Why I Became an Atheist: A Former Preacher Rejects Christianity


I'm done writing and editing books, so I'm highlighting each one of them in thirteen separate posts.

My first published book, Why I Became an Atheist: A Former Preacher Rejects Christianity, is my magnum opus! If you don't have it you're missing out on what I consider to be my most important work. Pictured is the 2nd edition published in 2012. The 1st edition was published in 2008. Very rare is an atheist book that gets a second edition!

I'm described as a "Former Preacher" in the title. I'm not just a preacher though. I'm a philosopher with several advanced degrees and plenty of classroom time as an instructor of philosophy, ethics, critical thinking, western literature, apologetics, hermeneutics, and a few Bible classes. I taught for the Trine University, Kellogg Community College, Lincoln Christian College, and Great Lakes Christian College. So the words "Former Preacher" don't fully describe me, even though I was in the ministry for about 15 years, mostly while I was also teaching. I had wanted my publisher to call me a "Former Apologist" but they thought few people understood what that means.

I started teaching philosophy and ethics classes in 1985, first for the College of Lake County, in Grayslake, Illinois. In my first class I lost about half my students. As I think back, it was probably due, in part, because I was a flaming evangelical. A larger factor was because the students could not understand me. Yep, that's right. Being in a Ph.D. program at Marquette University, after earning three masters degrees, I didn't know how to bring the information down to college students. So I thought my teaching career was over before it began. Luckily the chair of the philosophy department told me this happens more often than not for first time philosophy instructors. *Whew*

Over time I became an expert teacher, bringing highly complex ideas down to first year students. I eventually learned how to communicate to the average educated person in the pew. My goal was, and is now, to keep it as simple as possible without being simplistic. The problem with this goal is that there are some elitist readers who think I'm ignorant, for if I was smarter and better educated it would reflect in my vocabulary. Smart, highly educated people, it's assumed, use the nomenclature requisite with their educational achievements.

You can see this same "dumbing down", as the elitists call it, reflected in my writings. While I could use technical philosophical language, and quote from the original Hebrew and Greek languages in the Bible, I found that so long as I was accurate I didn’t need to impress people by writing for the scholars.

This is reflected in a few blurbs for my books.

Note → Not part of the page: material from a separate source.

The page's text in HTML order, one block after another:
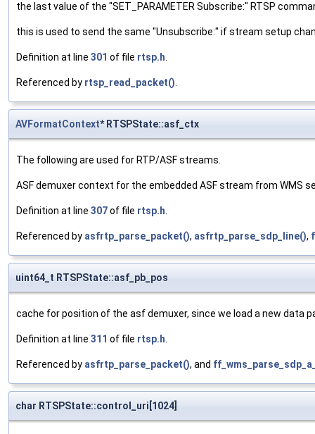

Dr. Hector Avalos wrote this about my book, How to Defend the Christian Faith:
I don't know anyone who can match the High Definition clarity of John Loftus when it comes to navigating the labyrinthine world of Christian evangelical apologetics for the general public.
Dr. Stephen Law said:
John Loftus is exceptionally well qualified to produce such a book (on Horrendous Suffering). Having followed his work for years - including his valuable Debunking Christianity blog - I know him to be not only a highly knowledgeable and careful thinker, but also someone who can bring philosophical issues and arguments to life.
One of the highest compliments I've received was written by biblical scholar Robert M. Price. Of my contributions in the co-edited book God or Godless? Price said that I write "with unpretentious clarity, common sense, and broad but inconspicuous erudition."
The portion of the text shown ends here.